The current case still seems very heavy on personal preference. Principles application is subjective as we are all human. I found the comment as interesting as the quote it is answering.
It does seem more of a borderline case to me when I reread it, too.
> snark and indignation
These are preference-based but you're pretending they're objective. I find _your_ comments to be full of snark and indignation more than any you respond to, but of course you won't agree. (But because you don't agree, that makes me objectively wrong, I know.)
"Tonal arguments are ways of, frankly, policing working class ways of communication, and covering them in elite preferences." - someone smarter than the average HN commenter.
My view is not that these things are objective—they're subject to interpretation and different people interpret differently. It's not like temperature or length where one has a thermometer or a measuring tape to determine the value.
But that doesn't mean they're arbitrary. There's such a thing as fuzzy quasi-consensus, and I can demonstrate it easily: if the moderation calls we make were not fuzzy quasi-consensuses, the community would storm the barricades and rip us a new one.

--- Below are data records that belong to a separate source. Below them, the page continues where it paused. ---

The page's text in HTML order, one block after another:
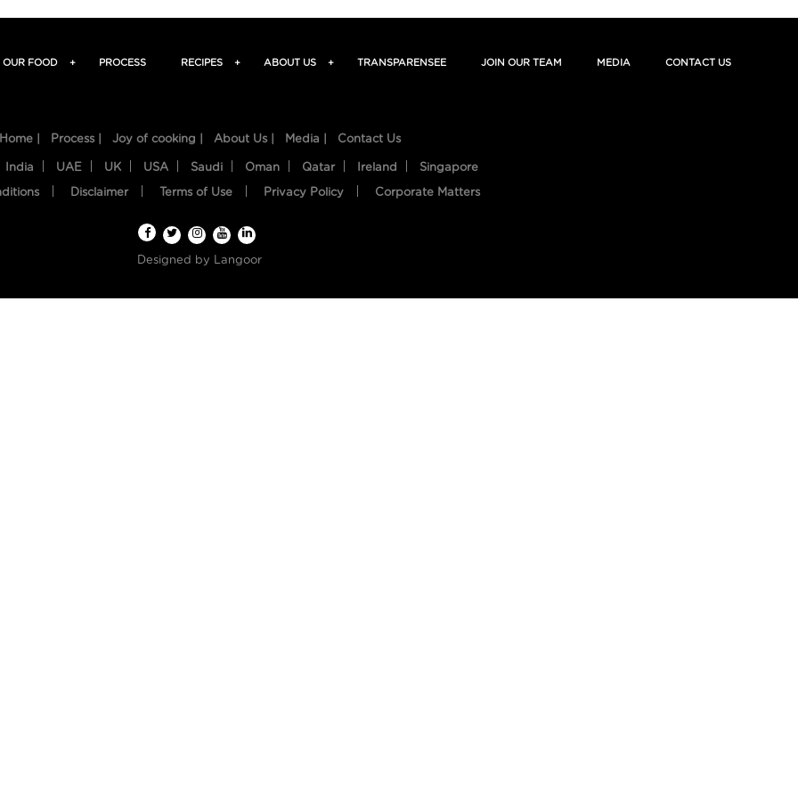
OUR FOOD + PROCESS RECIPES + ABOUT US + TRANSPARENSEE JOIN OUR TEAM MEDIA CONTACT US
Home | Process | Joy of cooking | About Us | Media | Contact Us
India UAE UK USA Saudi Oman Qatar Ireland Singapore
Disclaimer Terms of Use Privacy Policy Corporate Matters
Designed by Langoor

There's no pastime that internet communities love better than piling on when the mods are wrong.
That doesn't mean we're always right—not by a long shot—but we're usually (maybe 70%?) in the ballpark of the median reader's interpretation—not because we're geniuses at reading the hivemind but because we've been trained to get it mostly-quasi-somewhat-ok through the sheer pain of community backlash. Operant conditioning is a hell of a drug.

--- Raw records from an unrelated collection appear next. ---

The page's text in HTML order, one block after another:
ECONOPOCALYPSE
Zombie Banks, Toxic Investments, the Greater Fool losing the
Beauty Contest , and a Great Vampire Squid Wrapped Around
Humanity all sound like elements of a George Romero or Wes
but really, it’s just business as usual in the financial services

So while the personal views and preferences of the mods have some effect (how could they not?), it's not the high order bit. The high order bit is the prospective community response, because we fear what happens when we get that wrong, and I assure you we have reason to fear it.
As for whether my comments are also rife with snark and indignation: I think you have a point there! And I'd be happy to discuss it further, if you want to.
I’ve never seen any of the moderators here be snarky or indignant to anyone.
Do you have any specific examples of where dang or another moderator posted in that way?
Literally every sentence dang has ever written on this site, that I've seen, is snarky.
> Yes, in the sense that if there's nothing interesting to say about a quote then there's no reason to copy it into the thread.
This one was both snarky and indignant. Indignant that anyone would post something dang doesn't like on his site, and snarky that the the original commenter hadn't conformed to norms of what positions are acceptable to utter here.
Snark definition:
“an attitude or expression of mocking irreverence and sarcasm”
Source:
https://www.merriam-webster.com/dictionary/snark
Indignant definition:
“feeling or showing anger because of something unjust or unworthy”
Source:
https://www.merriam-webster.com/dictionary/indignant
So just based on these definitions that comment seems neither snarky nor indignant? There’s no anger because he’s a moderator calmly stating one of the rules of the site. And there don’t seem to be anything mocking, irreverent or sarcastic about him calmly stating the site guidelines?
Such a good quote, defending probably the last person on this Earth anyone would call "working class", including himself.
Bourdieu ?
[dead]
[flagged]
[dead]
The "bells and whistles" label sounds more dismissive / perjorative to me. An odd, and not a particularly nice, thing to say. Makes me wonder how the "magic" and "alchemy" terms were intended in this case, also.
If I use the words alchemy and magic about a piece of code, those are not flattering words.